In this exercise, the entries below include pictures. Repeat exactly the lines from the line with "mutation (through the" to the line with "throw new Exception(std::string(__FILE__)", including both, but without the pictures.

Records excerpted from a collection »
════════════════════

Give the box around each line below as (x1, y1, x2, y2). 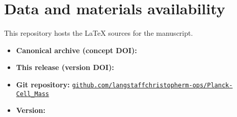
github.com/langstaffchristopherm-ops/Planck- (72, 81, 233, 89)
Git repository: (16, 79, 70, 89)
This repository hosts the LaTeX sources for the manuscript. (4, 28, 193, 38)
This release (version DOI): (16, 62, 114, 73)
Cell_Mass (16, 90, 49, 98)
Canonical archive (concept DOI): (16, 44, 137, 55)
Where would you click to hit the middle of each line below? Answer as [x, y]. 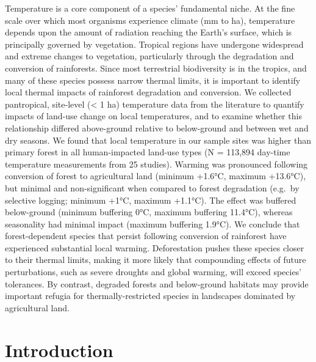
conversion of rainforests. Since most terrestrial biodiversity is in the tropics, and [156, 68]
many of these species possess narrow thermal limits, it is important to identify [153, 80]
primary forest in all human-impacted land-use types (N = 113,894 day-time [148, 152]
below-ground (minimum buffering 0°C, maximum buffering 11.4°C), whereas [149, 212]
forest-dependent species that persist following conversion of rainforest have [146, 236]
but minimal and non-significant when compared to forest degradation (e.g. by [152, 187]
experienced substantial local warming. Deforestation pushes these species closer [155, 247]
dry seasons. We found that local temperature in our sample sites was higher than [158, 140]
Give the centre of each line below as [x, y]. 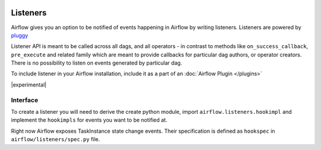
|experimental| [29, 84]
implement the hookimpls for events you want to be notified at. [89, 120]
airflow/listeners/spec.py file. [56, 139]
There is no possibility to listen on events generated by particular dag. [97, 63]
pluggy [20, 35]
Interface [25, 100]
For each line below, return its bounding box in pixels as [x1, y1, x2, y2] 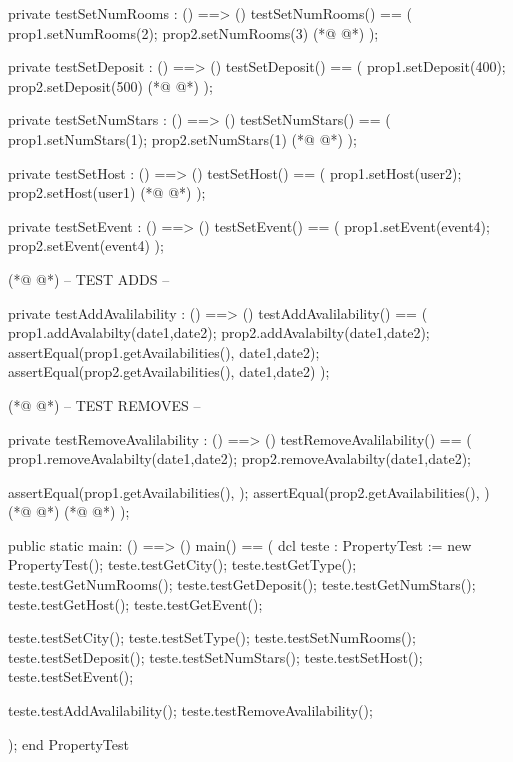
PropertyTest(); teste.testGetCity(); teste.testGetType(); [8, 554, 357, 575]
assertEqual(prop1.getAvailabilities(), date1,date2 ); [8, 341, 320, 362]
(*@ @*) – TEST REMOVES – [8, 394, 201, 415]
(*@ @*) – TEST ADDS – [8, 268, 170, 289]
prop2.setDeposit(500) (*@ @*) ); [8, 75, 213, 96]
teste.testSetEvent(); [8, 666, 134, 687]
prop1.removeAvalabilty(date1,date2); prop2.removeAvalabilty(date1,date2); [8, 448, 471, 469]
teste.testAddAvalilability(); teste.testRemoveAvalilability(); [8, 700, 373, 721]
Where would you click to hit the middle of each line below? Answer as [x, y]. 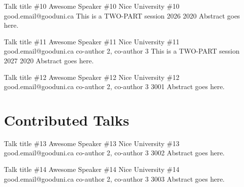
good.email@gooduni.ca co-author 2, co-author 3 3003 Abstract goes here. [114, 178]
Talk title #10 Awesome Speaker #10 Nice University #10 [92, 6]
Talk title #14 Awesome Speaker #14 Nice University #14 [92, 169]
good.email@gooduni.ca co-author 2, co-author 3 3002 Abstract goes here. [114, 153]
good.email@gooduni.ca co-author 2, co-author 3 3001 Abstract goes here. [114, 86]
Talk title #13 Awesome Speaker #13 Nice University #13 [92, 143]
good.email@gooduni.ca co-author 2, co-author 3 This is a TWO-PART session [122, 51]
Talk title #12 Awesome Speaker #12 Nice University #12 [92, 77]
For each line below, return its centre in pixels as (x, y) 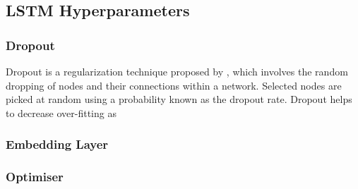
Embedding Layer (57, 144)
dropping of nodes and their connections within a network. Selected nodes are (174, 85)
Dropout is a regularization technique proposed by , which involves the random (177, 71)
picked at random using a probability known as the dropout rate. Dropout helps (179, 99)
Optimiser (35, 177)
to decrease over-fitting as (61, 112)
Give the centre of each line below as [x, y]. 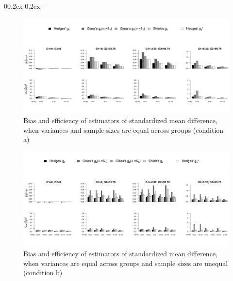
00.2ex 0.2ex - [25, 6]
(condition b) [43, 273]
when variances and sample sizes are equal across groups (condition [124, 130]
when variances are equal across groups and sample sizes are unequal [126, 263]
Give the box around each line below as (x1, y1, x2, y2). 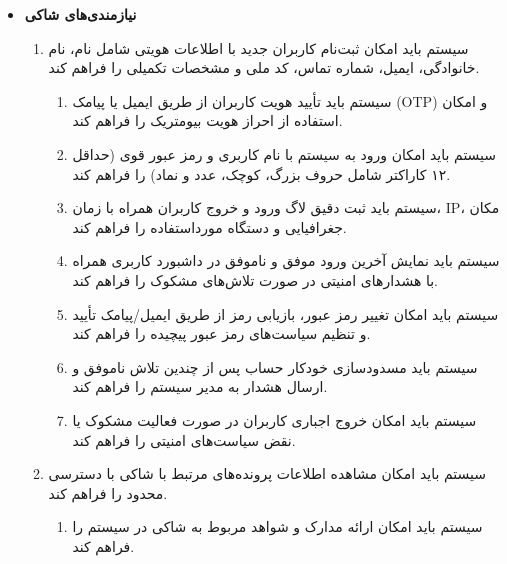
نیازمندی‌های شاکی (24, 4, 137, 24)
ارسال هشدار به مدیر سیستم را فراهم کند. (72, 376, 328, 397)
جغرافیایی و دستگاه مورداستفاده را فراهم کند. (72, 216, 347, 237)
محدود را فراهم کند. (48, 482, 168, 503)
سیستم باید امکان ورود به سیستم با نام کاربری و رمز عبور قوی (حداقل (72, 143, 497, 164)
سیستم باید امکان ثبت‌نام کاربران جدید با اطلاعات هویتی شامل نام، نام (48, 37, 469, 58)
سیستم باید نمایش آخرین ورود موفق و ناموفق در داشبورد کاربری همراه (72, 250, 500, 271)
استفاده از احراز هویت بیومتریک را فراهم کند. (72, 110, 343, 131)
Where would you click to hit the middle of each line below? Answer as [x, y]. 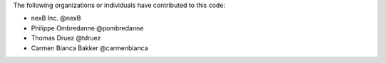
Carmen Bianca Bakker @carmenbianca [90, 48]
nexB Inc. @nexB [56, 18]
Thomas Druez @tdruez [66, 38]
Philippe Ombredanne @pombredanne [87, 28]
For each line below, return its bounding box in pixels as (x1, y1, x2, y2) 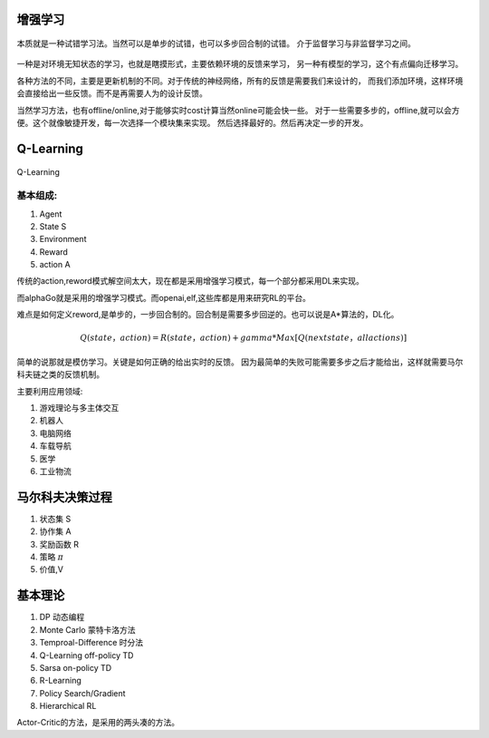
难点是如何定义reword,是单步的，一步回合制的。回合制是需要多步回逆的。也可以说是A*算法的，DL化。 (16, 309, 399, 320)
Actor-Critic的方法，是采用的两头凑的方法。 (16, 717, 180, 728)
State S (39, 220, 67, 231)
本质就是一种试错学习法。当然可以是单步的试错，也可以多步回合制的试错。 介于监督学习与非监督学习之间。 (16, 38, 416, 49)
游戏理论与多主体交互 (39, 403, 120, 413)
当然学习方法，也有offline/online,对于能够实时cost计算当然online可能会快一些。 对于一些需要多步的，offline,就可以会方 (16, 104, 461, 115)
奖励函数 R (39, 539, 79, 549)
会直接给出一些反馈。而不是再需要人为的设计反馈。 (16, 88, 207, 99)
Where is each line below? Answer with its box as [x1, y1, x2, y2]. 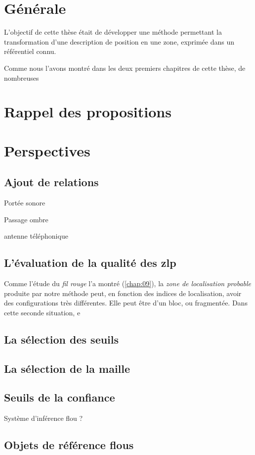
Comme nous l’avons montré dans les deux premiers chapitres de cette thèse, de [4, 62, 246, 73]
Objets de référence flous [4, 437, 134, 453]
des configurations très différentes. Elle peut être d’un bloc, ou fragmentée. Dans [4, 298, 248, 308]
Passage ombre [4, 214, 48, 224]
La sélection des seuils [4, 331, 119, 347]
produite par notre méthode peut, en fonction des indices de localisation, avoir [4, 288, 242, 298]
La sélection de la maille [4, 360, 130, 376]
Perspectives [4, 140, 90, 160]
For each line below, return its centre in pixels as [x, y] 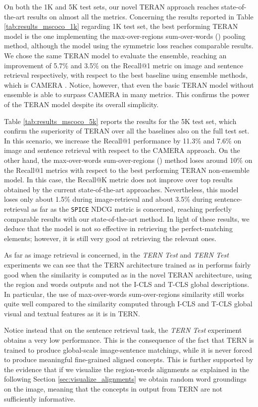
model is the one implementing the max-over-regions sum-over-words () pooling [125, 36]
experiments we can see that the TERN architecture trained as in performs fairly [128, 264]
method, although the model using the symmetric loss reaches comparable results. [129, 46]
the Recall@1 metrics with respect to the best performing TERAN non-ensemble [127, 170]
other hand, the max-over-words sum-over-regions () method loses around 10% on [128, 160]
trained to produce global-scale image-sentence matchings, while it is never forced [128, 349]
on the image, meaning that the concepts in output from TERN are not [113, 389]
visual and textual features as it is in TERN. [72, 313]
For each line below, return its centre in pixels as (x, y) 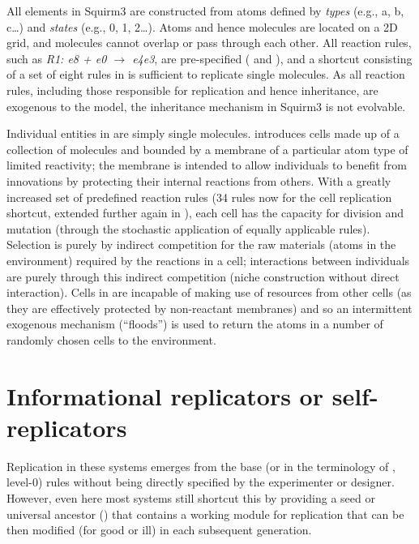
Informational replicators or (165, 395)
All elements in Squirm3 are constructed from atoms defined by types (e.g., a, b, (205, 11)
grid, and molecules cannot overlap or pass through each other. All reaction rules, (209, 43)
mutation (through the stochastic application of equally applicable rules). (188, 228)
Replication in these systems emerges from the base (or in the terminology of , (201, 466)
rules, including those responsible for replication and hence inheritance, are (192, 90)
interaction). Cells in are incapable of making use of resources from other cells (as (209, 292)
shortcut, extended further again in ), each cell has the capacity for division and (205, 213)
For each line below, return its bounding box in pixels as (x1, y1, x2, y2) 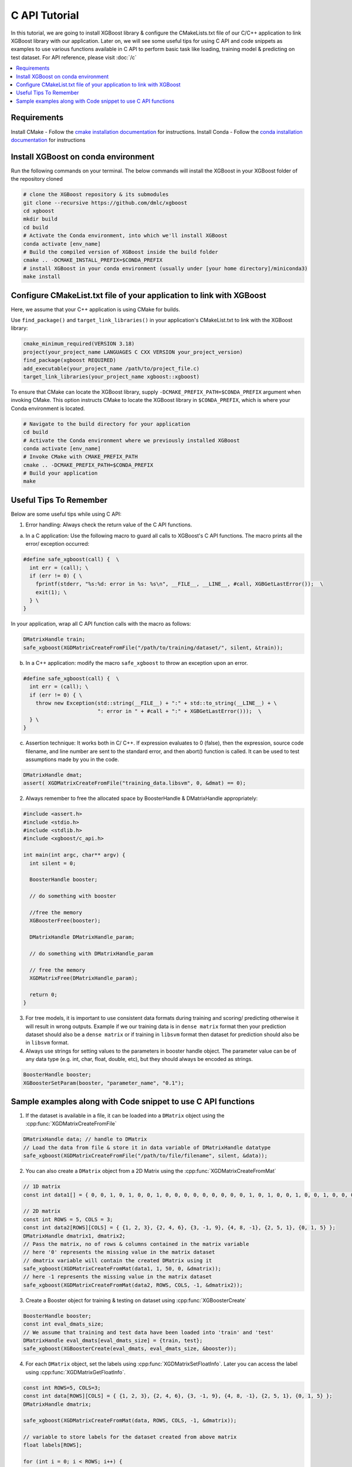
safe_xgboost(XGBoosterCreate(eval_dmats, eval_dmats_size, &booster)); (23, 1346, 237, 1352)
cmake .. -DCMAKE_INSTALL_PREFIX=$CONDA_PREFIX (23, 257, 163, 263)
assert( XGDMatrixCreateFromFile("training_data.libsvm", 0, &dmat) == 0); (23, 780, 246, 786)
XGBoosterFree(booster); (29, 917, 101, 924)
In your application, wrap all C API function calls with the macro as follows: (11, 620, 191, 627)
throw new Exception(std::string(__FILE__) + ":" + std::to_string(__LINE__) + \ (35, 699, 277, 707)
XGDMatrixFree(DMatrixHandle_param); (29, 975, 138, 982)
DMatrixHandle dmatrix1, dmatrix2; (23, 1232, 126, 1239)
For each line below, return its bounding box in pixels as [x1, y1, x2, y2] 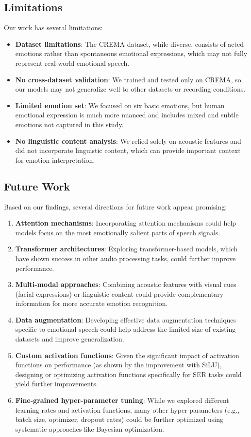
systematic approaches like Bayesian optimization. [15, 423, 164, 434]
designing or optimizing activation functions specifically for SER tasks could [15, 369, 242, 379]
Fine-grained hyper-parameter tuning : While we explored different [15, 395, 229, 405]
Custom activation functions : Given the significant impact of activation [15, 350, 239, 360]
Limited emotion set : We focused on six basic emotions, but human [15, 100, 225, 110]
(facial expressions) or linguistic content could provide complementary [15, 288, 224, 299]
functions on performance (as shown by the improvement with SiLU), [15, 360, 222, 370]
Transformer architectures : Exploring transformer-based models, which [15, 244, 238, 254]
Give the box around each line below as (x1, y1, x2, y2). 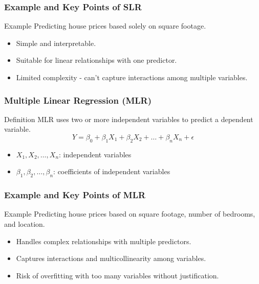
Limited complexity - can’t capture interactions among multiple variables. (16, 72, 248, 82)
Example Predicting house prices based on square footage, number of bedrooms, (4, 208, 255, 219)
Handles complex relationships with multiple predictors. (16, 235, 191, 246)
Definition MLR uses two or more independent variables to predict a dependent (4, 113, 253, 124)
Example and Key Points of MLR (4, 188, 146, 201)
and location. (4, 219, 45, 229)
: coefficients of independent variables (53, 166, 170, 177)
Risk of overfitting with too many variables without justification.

════════════════════

Written response »
mutation (through the stochastic application of equally applicable rules). (188, 228)
Replication in these systems emerges from the base (or in the terminology of , (201, 466)
rules, including those responsible for replication and hence inheritance, are (192, 90)
interaction). Cells in are incapable of making use of resources from other cells (as (209, 292)
shortcut, extended further again in ), each cell has the capacity for division and (205, 213)
For each line below, return its bounding box in pixels as (x1, y1, x2, y2) 
safe_xgboost(XGBoosterCreate(eval_dmats, eval_dmats_size, &booster)); (23, 1346, 237, 1352)
cmake .. -DCMAKE_INSTALL_PREFIX=$CONDA_PREFIX (23, 257, 163, 263)
assert( XGDMatrixCreateFromFile("training_data.libsvm", 0, &dmat) == 0); (23, 780, 246, 786)
XGBoosterFree(booster); (29, 917, 101, 924)
In your application, wrap all C API function calls with the macro as follows: (11, 620, 191, 627)
throw new Exception(std::string(__FILE__) + ":" + std::to_string(__LINE__) + \ (35, 699, 277, 707)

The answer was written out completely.